◆ **Exercise objective**
Except for the images, repeat the entries below word for word.

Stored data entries

####

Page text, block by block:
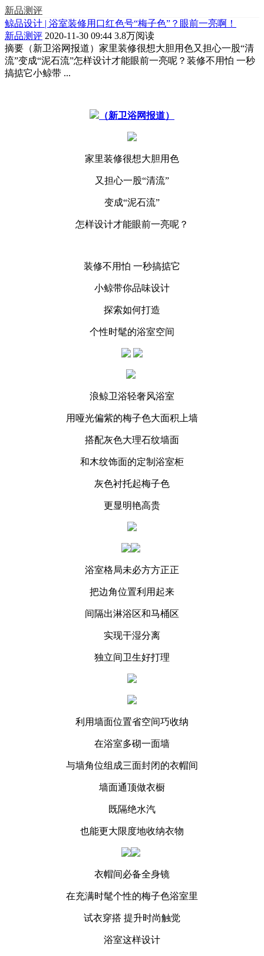
新品测评
鲸品设计 | 浴室装修用口红色号“梅子色”？眼前一亮啊！
新品测评 2020-11-30 09:44 3.8万阅读
摘要 （新卫浴网报道）家里装修很想大胆用色又担心一股“清
流”变成“泥石流”怎样设计才能眼前一亮呢？装修不用怕 一秒
搞掂它小鲸带 ...
（新卫浴网报道）
家里装修很想大胆用色
又担心一股“清流”
变成“泥石流”
怎样设计才能眼前一亮呢？
装修不用怕 一秒搞掂它
小鲸带你品味设计
探索如何打造
个性时髦的浴室空间
浪鲸卫浴轻奢风浴室
用哑光偏紫的梅子色大面积上墙
搭配灰色大理石纹墙面
和木纹饰面的定制浴室柜
灰色衬托起梅子色
更显明艳高贵
浴室格局未必方方正正
把边角位置利用起来
间隔出淋浴区和马桶区
实现干湿分离
独立间卫生好打理
利用墙面位置省空间巧收纳
在浴室多砌一面墙
与墙角位组成三面封闭的衣帽间
墙面通顶做衣橱
既隔绝水汽
也能更大限度地收纳衣物
衣帽间必备全身镜
在充满时髦个性的梅子色浴室里
试衣穿搭 提升时尚触觉
浴室这样设计

####

◆ **Answer to the problem**
Page text, block by block:
新品测评
鲸品设计 | 浴室装修用口红色号“梅子色”？眼前一亮啊！
新品测评 2020-11-30 09:44 3.8万阅读
摘要 （新卫浴网报道）家里装修很想大胆用色又担心一股“清
流”变成“泥石流”怎样设计才能眼前一亮呢？装修不用怕 一秒
搞掂它小鲸带 ...
（新卫浴网报道）
家里装修很想大胆用色
又担心一股“清流”
变成“泥石流”
怎样设计才能眼前一亮呢？
装修不用怕 一秒搞掂它
小鲸带你品味设计
探索如何打造
个性时髦的浴室空间
浪鲸卫浴轻奢风浴室
用哑光偏紫的梅子色大面积上墙
搭配灰色大理石纹墙面
和木纹饰面的定制浴室柜
灰色衬托起梅子色
更显明艳高贵
浴室格局未必方方正正
把边角位置利用起来
间隔出淋浴区和马桶区
实现干湿分离
独立间卫生好打理
利用墙面位置省空间巧收纳
在浴室多砌一面墙
与墙角位组成三面封闭的衣帽间
墙面通顶做衣橱
既隔绝水汽
也能更大限度地收纳衣物
衣帽间必备全身镜
在充满时髦个性的梅子色浴室里
试衣穿搭 提升时尚触觉
浴室这样设计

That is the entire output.